TASK REQUIREMENTS ▸ Could every line of the listing be output exactly, with the pictures skipped?
BEGIN
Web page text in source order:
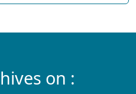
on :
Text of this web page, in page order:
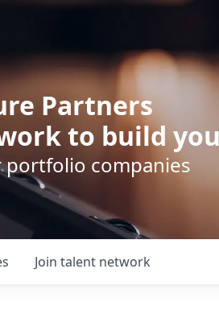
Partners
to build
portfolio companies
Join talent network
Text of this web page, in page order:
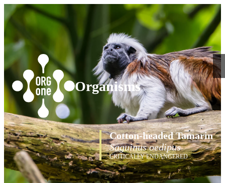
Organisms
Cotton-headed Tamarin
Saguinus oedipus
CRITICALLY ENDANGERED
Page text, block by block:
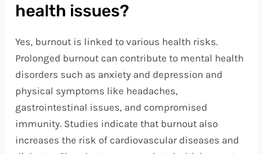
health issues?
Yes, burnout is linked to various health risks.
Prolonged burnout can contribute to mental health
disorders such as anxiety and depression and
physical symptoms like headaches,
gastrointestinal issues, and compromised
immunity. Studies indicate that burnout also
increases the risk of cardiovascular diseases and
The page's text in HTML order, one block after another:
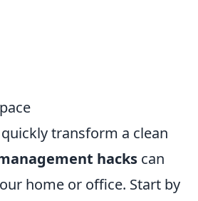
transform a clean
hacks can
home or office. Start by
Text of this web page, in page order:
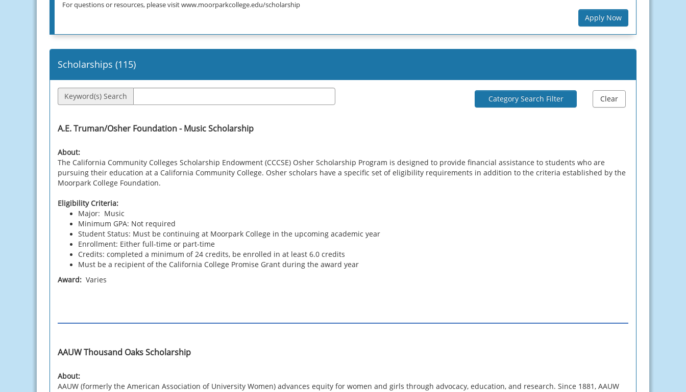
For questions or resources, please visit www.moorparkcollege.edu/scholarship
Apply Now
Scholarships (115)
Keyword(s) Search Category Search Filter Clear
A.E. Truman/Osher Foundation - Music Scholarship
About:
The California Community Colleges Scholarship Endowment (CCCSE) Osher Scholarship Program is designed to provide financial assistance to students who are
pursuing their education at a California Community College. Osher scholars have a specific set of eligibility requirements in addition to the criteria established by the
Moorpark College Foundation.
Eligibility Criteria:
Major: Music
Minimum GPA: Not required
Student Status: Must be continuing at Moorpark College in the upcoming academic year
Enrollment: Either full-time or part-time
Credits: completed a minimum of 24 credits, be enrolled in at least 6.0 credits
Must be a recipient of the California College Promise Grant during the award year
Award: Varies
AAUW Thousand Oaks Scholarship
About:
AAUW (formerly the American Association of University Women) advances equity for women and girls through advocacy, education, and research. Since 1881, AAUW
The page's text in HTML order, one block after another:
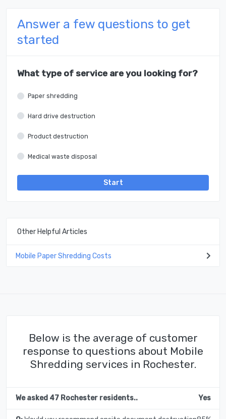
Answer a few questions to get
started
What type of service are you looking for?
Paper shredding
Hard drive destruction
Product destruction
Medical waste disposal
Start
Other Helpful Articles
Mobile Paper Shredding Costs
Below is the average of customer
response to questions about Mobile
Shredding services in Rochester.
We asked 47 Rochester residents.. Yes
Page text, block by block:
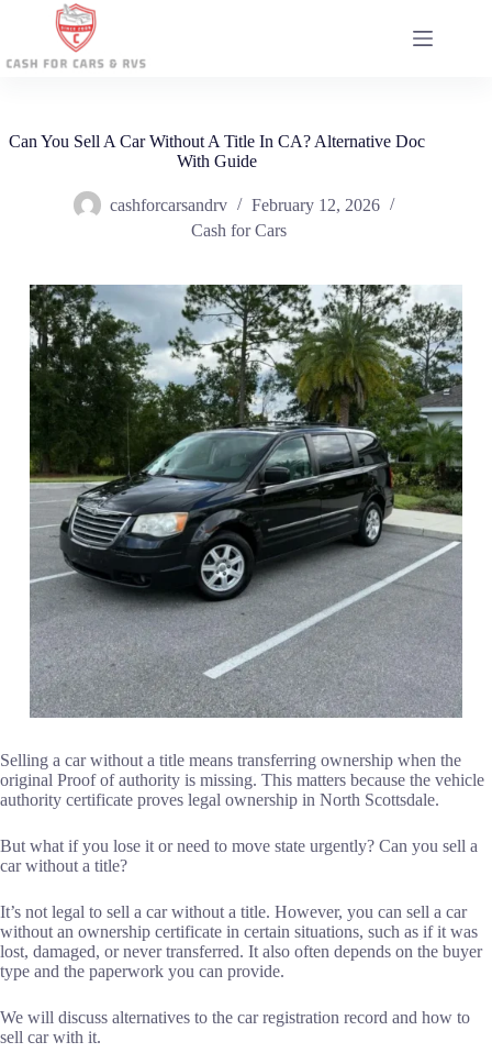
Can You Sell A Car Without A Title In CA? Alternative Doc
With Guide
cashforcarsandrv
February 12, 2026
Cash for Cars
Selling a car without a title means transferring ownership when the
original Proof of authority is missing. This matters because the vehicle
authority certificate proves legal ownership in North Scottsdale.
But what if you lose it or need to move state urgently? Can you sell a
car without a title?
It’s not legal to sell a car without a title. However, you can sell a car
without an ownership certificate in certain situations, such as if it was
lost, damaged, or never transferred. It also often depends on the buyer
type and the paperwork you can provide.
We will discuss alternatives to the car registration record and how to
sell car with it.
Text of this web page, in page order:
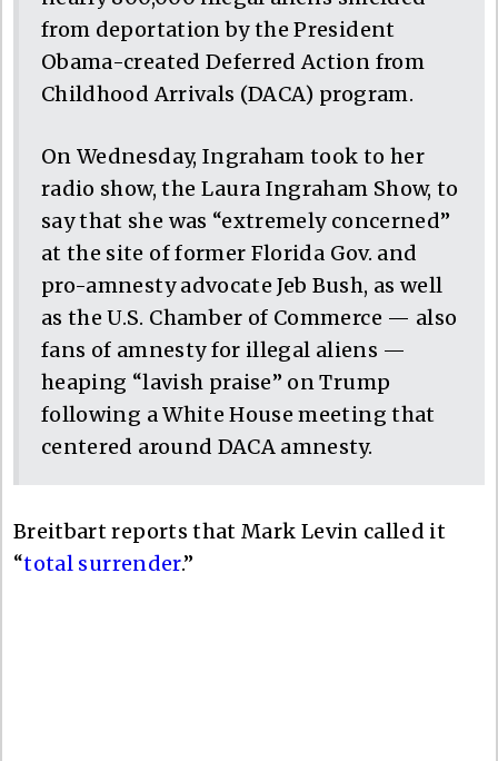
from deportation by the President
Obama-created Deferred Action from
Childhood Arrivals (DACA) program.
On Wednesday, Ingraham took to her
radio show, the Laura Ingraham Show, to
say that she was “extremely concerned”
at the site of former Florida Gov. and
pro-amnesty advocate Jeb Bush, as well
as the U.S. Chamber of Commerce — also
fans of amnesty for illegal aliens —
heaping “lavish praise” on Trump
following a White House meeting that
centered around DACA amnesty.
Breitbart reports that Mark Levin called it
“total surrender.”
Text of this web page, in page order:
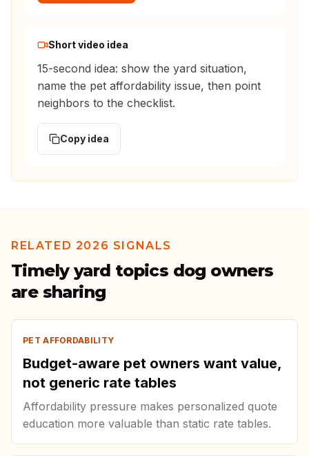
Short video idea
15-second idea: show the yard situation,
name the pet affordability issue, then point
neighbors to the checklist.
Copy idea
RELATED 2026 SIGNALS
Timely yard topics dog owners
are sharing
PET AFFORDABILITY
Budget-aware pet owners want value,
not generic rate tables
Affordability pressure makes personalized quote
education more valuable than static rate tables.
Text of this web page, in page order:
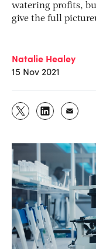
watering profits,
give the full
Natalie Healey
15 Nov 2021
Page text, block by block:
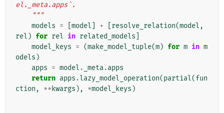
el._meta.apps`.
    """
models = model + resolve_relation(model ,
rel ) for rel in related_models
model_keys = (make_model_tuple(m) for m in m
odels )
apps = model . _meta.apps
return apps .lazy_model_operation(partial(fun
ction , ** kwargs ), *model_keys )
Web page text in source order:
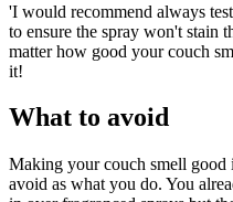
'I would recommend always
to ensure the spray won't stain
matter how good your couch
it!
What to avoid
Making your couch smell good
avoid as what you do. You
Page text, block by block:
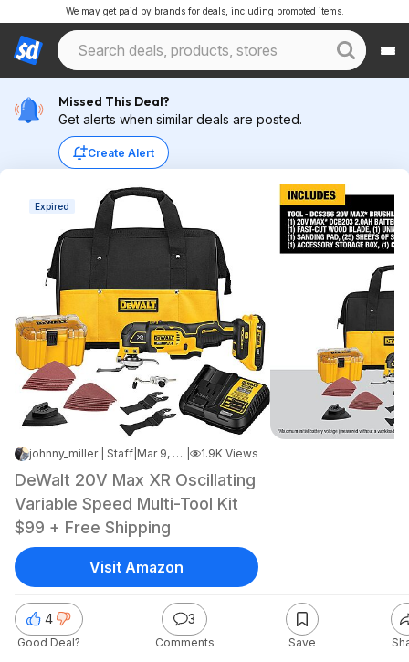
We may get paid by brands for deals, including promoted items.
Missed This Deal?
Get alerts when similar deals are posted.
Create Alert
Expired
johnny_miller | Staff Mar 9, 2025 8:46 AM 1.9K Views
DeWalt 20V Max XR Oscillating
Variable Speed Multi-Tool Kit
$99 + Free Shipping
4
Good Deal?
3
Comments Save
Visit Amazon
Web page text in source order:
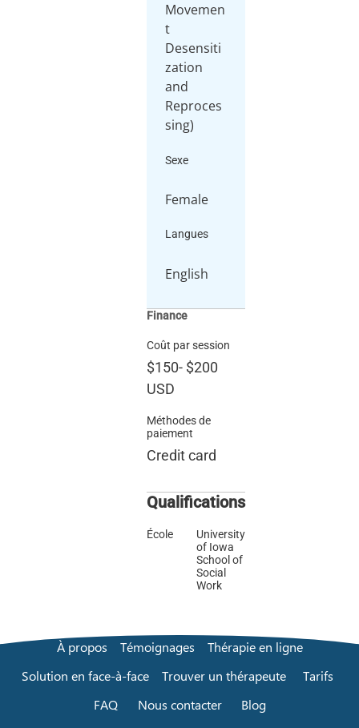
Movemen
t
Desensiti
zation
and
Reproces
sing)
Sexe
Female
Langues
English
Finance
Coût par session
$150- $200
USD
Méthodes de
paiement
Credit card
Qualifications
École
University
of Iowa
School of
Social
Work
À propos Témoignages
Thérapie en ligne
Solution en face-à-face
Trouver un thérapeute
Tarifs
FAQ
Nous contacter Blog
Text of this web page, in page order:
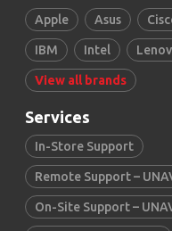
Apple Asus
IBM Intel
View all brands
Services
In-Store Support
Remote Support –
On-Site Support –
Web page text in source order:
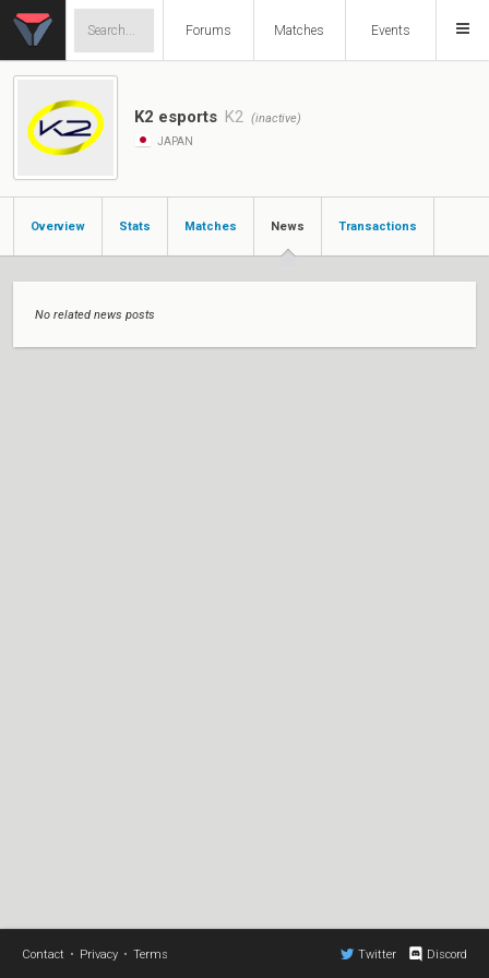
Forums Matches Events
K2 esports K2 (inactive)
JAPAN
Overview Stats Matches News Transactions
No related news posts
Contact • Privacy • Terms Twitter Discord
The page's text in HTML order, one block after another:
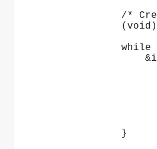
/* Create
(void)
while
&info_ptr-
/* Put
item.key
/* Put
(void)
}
END
REPLY ▸
Web page text in source order:
on :
Text of this web page, in page order:
Partners
to build
portfolio companies
Join talent network
Text of this web page, in page order:
Organisms
Cotton-headed Tamarin
Saguinus oedipus
CRITICALLY ENDANGERED
Page text, block by block:
health issues?
Yes, burnout is linked to various health risks.
Prolonged burnout can contribute to mental health
disorders such as anxiety and depression and
physical symptoms like headaches,
gastrointestinal issues, and compromised
immunity. Studies indicate that burnout also
increases the risk of cardiovascular diseases and
The page's text in HTML order, one block after another:
transform a clean
hacks can
home or office. Start by
Text of this web page, in page order:
For questions or resources, please visit www.moorparkcollege.edu/scholarship
Apply Now
Scholarships (115)
Keyword(s) Search Category Search Filter Clear
A.E. Truman/Osher Foundation - Music Scholarship
About:
The California Community Colleges Scholarship Endowment (CCCSE) Osher Scholarship Program is designed to provide financial assistance to students who are
pursuing their education at a California Community College. Osher scholars have a specific set of eligibility requirements in addition to the criteria established by the
Moorpark College Foundation.
Eligibility Criteria:
Major: Music
Minimum GPA: Not required
Student Status: Must be continuing at Moorpark College in the upcoming academic year
Enrollment: Either full-time or part-time
Credits: completed a minimum of 24 credits, be enrolled in at least 6.0 credits
Must be a recipient of the California College Promise Grant during the award year
Award: Varies
AAUW Thousand Oaks Scholarship
About:
AAUW (formerly the American Association of University Women) advances equity for women and girls through advocacy, education, and research. Since 1881, AAUW
The page's text in HTML order, one block after another:
Answer a few questions to get
started
What type of service are you looking for?
Paper shredding
Hard drive destruction
Product destruction
Medical waste disposal
Start
Other Helpful Articles
Mobile Paper Shredding Costs
Below is the average of customer
response to questions about Mobile
Shredding services in Rochester.
We asked 47 Rochester residents.. Yes
Page text, block by block:
Can You Sell A Car Without A Title In CA? Alternative Doc
With Guide
cashforcarsandrv
February 12, 2026
Cash for Cars
Selling a car without a title means transferring ownership when the
original Proof of authority is missing. This matters because the vehicle
authority certificate proves legal ownership in North Scottsdale.
But what if you lose it or need to move state urgently? Can you sell a
car without a title?
It’s not legal to sell a car without a title. However, you can sell a car
without an ownership certificate in certain situations, such as if it was
lost, damaged, or never transferred. It also often depends on the buyer
type and the paperwork you can provide.
We will discuss alternatives to the car registration record and how to
sell car with it.
Text of this web page, in page order:
from deportation by the President
Obama-created Deferred Action from
Childhood Arrivals (DACA) program.
On Wednesday, Ingraham took to her
radio show, the Laura Ingraham Show, to
say that she was “extremely concerned”
at the site of former Florida Gov. and
pro-amnesty advocate Jeb Bush, as well
as the U.S. Chamber of Commerce — also
fans of amnesty for illegal aliens —
heaping “lavish praise” on Trump
following a White House meeting that
centered around DACA amnesty.
Breitbart reports that Mark Levin called it
“total surrender.”
Text of this web page, in page order:
Short video idea
15-second idea: show the yard situation,
name the pet affordability issue, then point
neighbors to the checklist.
Copy idea
RELATED 2026 SIGNALS
Timely yard topics dog owners
are sharing
PET AFFORDABILITY
Budget-aware pet owners want value,
not generic rate tables
Affordability pressure makes personalized quote
education more valuable than static rate tables.
Text of this web page, in page order:
watering profits,
give the full
Natalie Healey
15 Nov 2021
Page text, block by block:
el._meta.apps`.
    """
models = model + resolve_relation(model ,
rel ) for rel in related_models
model_keys = (make_model_tuple(m) for m in m
odels )
apps = model . _meta.apps
return apps .lazy_model_operation(partial(fun
ction , ** kwargs ), *model_keys )
Web page text in source order:
'I would recommend always
to ensure the spray won't stain
matter how good your couch
it!
What to avoid
Making your couch smell good
avoid as what you do. You
Page text, block by block:
We may get paid by brands for deals, including promoted items.
Missed This Deal?
Get alerts when similar deals are posted.
Create Alert
Expired
johnny_miller | Staff Mar 9, 2025 8:46 AM 1.9K Views
DeWalt 20V Max XR Oscillating
Variable Speed Multi-Tool Kit
$99 + Free Shipping
4
Good Deal?
3
Comments Save
Visit Amazon
Web page text in source order:
Movemen
t
Desensiti
zation
and
Reproces
sing)
Sexe
Female
Langues
English
Finance
Coût par session
$150- $200
USD
Méthodes de
paiement
Credit card
Qualifications
École
University
of Iowa
School of
Social
Work
À propos Témoignages
Thérapie en ligne
Solution en face-à-face
Trouver un thérapeute
Tarifs
FAQ
Nous contacter Blog
Text of this web page, in page order:
Apple Asus
IBM Intel
View all brands
Services
In-Store Support
Remote Support –
On-Site Support –
Web page text in source order:
Forums Matches Events
K2 esports K2 (inactive)
JAPAN
Overview Stats Matches News Transactions
No related news posts
Contact • Privacy • Terms Twitter Discord
The page's text in HTML order, one block after another:
/* Create
(void)
while
&info_ptr-
/* Put
item.key
/* Put
(void)
}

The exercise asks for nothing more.